テストベンチtest_shift_registerでは、8ビットと16ビットのシフトレジスタを生成し、それぞれが正しく動作するかを確認します。

このコードをシミュレーションすると、各シフトレジスタが期待通りに動作し、入力の値が正しくシフトされることを確認できます。

また、リセット信号が与えられたときには、シフトレジスタの内容が全て0にクリアされることも確認できます。

このようにパラメータを利用することで、一つのモジュール定義からさまざまなサイズのモジュールを生成することが可能となります。

この技術は設計の再利用性を高め、設計効率を向上させる大変重要な手法です。

●応用例の発展

ここでは、Verilogと高位合成を用いたさらに高度な応用例として、DSP(Digital Signal Processing)の設計とAI(Artificial Intelligence)アクセラレータの設計について説明します。

○応用例1:DSP設計

デジタル信号処理は、信号処理における最も重要な要素の一つで、音声、画像、無線信号など、様々なデジタル信号を操作します。
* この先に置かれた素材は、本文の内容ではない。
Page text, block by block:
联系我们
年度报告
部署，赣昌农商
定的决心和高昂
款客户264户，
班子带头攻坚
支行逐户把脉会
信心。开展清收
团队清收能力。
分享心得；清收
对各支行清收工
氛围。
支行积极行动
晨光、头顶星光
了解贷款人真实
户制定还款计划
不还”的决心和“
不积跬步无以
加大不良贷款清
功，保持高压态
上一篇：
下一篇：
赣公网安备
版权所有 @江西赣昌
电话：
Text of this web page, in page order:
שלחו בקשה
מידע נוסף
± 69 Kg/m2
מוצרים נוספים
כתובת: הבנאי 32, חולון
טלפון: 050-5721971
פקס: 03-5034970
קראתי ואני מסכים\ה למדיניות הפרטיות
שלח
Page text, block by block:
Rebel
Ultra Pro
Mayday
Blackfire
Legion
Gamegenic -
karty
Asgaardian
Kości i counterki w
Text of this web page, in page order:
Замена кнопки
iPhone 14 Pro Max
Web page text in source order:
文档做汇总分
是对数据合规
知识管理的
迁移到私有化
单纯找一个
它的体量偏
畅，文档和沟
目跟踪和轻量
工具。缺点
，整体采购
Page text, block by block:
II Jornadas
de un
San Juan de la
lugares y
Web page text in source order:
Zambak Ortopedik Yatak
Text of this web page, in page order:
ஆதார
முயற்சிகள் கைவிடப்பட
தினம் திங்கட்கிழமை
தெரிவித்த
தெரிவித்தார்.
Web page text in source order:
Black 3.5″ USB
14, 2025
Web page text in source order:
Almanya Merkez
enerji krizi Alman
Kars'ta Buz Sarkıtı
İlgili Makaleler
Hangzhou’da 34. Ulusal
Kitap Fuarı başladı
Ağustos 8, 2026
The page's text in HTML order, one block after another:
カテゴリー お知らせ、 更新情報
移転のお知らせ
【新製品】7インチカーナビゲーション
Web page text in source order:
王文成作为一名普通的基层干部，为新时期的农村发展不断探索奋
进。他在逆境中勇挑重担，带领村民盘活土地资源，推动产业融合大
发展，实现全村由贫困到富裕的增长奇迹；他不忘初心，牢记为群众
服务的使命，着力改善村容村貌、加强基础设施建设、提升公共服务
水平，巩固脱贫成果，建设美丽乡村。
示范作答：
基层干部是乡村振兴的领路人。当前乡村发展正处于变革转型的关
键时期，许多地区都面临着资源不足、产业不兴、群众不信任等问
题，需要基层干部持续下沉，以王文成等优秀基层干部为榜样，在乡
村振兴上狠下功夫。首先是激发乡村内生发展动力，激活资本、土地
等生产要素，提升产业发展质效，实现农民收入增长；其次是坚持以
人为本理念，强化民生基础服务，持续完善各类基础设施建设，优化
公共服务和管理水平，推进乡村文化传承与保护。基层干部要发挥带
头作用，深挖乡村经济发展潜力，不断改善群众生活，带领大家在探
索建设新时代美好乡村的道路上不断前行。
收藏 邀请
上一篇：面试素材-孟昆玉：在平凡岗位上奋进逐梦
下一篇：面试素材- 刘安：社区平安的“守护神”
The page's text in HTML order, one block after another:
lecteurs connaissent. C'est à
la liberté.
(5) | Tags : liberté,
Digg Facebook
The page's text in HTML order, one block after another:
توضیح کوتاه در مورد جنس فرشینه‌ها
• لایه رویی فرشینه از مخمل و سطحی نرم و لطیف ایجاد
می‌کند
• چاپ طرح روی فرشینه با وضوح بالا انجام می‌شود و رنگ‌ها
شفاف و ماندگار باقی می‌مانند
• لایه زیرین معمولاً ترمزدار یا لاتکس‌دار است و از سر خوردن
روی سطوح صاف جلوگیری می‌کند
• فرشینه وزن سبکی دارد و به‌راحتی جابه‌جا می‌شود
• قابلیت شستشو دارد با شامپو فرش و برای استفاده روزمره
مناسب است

ここでは、Verilogを使ってデジタルフィルタを設計する例を見ていきましょう。

□サンプルコード11:DSP設計のVerilogコード

module FIR_filter #(parameter N = 8)
  (input wire clk, reset, 
  input wire [7:0] din, 
  output reg [7:0] dout);

  reg [7:0] delay_line [0:N-1];

  integer i;

  always @(posedge clk or posedge reset) begin
    if (reset) begin
      for (i = 0; i < N; i = i + 1) delay_line[i] <= 0;
    end else begin
      for (i = N - 1; i > 0; i = i - 1) delay_line[i] <= delay_line[i - 1];
      delay_line[0] <= din;
    end
  end

  always @(posedge clk) begin
    dout <= delay_line[0] + delay_line[N - 1];
  end
endmodule

このコードは、パラメータ化されたデジタルフィルタ(FIRフィルタ)の設計を行います。
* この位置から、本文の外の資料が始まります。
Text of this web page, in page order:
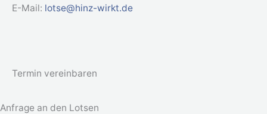
Termin vereinbaren
E-Mail: lotse@hinz-wirkt.de
Anfrage an den Lotsen
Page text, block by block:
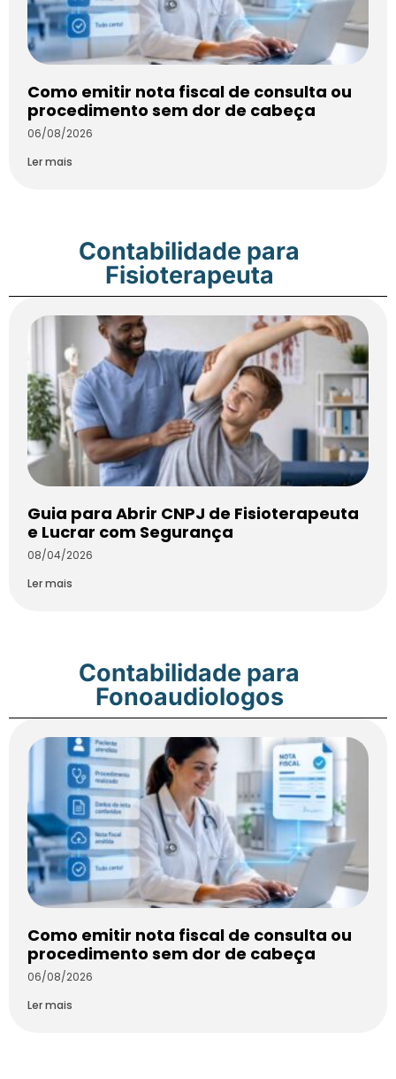
Como emitir nota fiscal de consulta ou
procedimento sem dor de cabeça
06/08/2026
Ler mais
Contabilidade para
Fisioterapeuta
Guia para Abrir CNPJ de Fisioterapeuta
e Lucrar com Segurança
08/04/2026
Ler mais
Contabilidade para
Fonoaudiologos
Como emitir nota fiscal de consulta ou
procedimento sem dor de cabeça
06/08/2026
Ler mais
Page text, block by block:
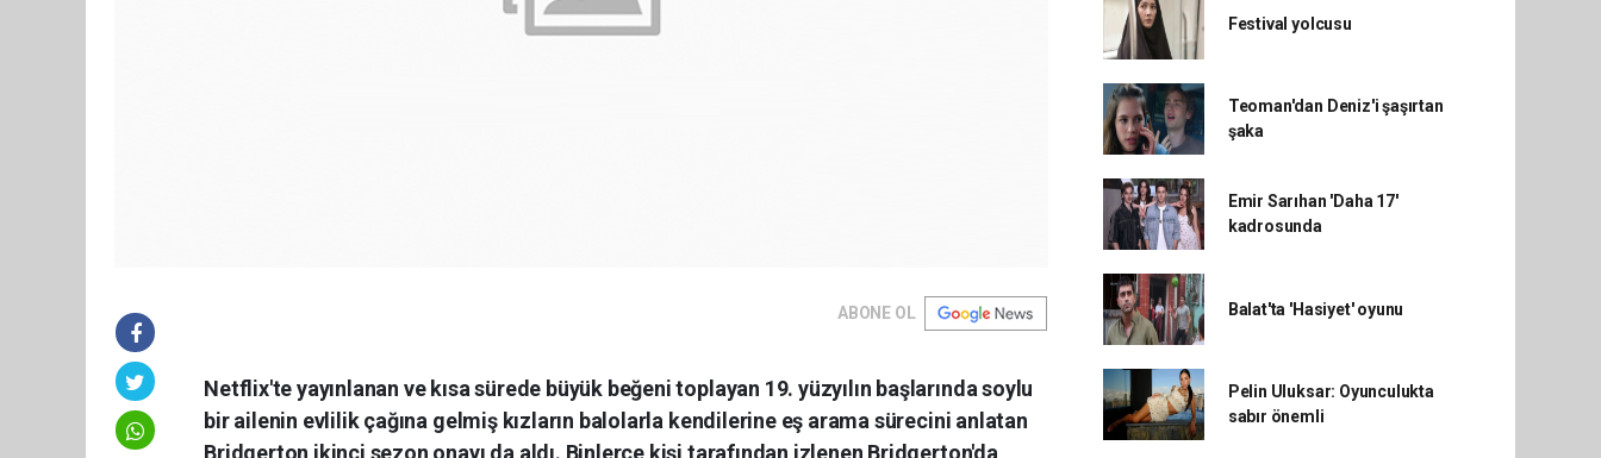
ABONE OL
Netflix'te yayınlanan ve kısa sürede büyük beğeni toplayan 19. yüzyılın başlarında soylu
bir ailenin evlilik çağına gelmiş kızların balolarla kendilerine eş arama sürecini anlatan
Bridgerton ikinci sezon onayı da aldı. Binlerce kişi tarafından izlenen Bridgerton'da
Festival yolcusu
Teoman'dan Deniz'i şaşırtan
şaka
Emir Sarıhan 'Daha 17'
kadrosunda
Balat'ta 'Hasiyet' oyunu
Pelin Uluksar: Oyunculukta
sabır önemli

このフィルタはディレイラインという概念を利用しており、入力信号を一定時間遅延させることで信号の各成分に対する応答を変化させます。

ディレイラインの各要素は、ディレイラインの前後の要素からの信号を取得し、その結果を出力として返します。

このコードをシミュレーションすると、入力信号がディレイラインを通過し、その過程で変形されて出力される様子を観察することができます。
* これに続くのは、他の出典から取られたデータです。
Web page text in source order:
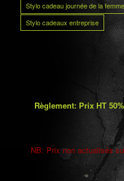
Stylo cadeau journée de la femme
Stylo cadeaux entreprise
Règlement: Prix HT
NB: Prix non actualisés
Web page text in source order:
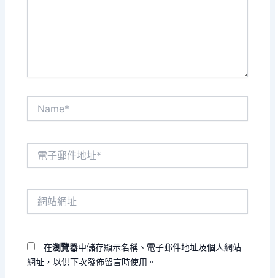
在瀏覽器中儲存顯示名稱、電子郵件地址及個人網站
網址，以供下次發佈留言時使用。
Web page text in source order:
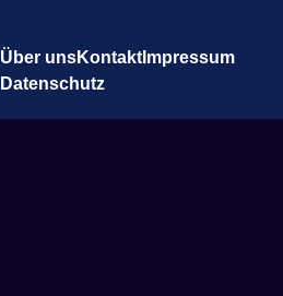
Über unsKontaktImpressum
Datenschutz

FIRフィルタの設計はDSP設計の基本であり、Verilogを使って効率的に設計することができます。

○応用例2:AIアクセラレータ設計

AIアクセラレータは、機械学習の計算を高速化するための特殊なハードウェアです。

一般的には、大量の乗算と加算を並列に行う能力を持つことが求められます。

Verilogを使って、簡単なマトリックス乗算器を設計してみましょう。

□サンプルコード12:AIアクセラレータ設計のVerilogコード

module matrix_multiplier #(parameter N = 8)
  (input wire clk, reset, 
  input wire [7:0] A [0:N-1][0:N-1], B [0:N-1][0:N-1], 
  output reg [7:0] C [0:N-1][0:N-1]);

  integer i, j, k;

  always @(posedge clk or posedge reset) begin
    if (reset) begin
      for (i = 0; i < N; i = i + 1) 
        for (j = 0; j < N; j = j + 1)
          C[i][j] <= 0;
    end else begin
      for (i = 0; i < N; i = i + 1) 
        for (j = 0; j < N; j = j + 1) 
          for (k = 0; k < N; k = k + 1) 
            C[i][j] <= C[i][j] + A[i][k] * B[k][j];
    end
  end
endmodule

このコードでは、入力された2つのマトリックスAとBの乗算を行い、結果をマトリックスCに格納します。

ここで、乗算の計算は、三つのforループを使用して行われています。

これは、各行と列の要素を順に掛け合わせ、その結果を累積していくことで行列乗算を行っています。

このコードをシミュレーションすると、入力されたマトリックスAとBの乗算結果が正しくマトリックスCに格納されることが確認できます。

このようなマトリックス乗算器は、ニューラルネットワークのようなAIアルゴリズムにおいて重要な役割を果たします。

まとめ

Verilogと高位合成は、デジタルシステムの設計において重要な役割を果たします。

基本的な概念から応用例、注意点と対処法、カスタマイズ方法に至るまで、この記事で学んだ知識は、Verilogと高位合成の世界への入門として理想的なガイドとなるでしょう。

これらの知識を基に、Verilogと高位合成を使った効果的なデジタルシステムの設計を行うことが可能となります。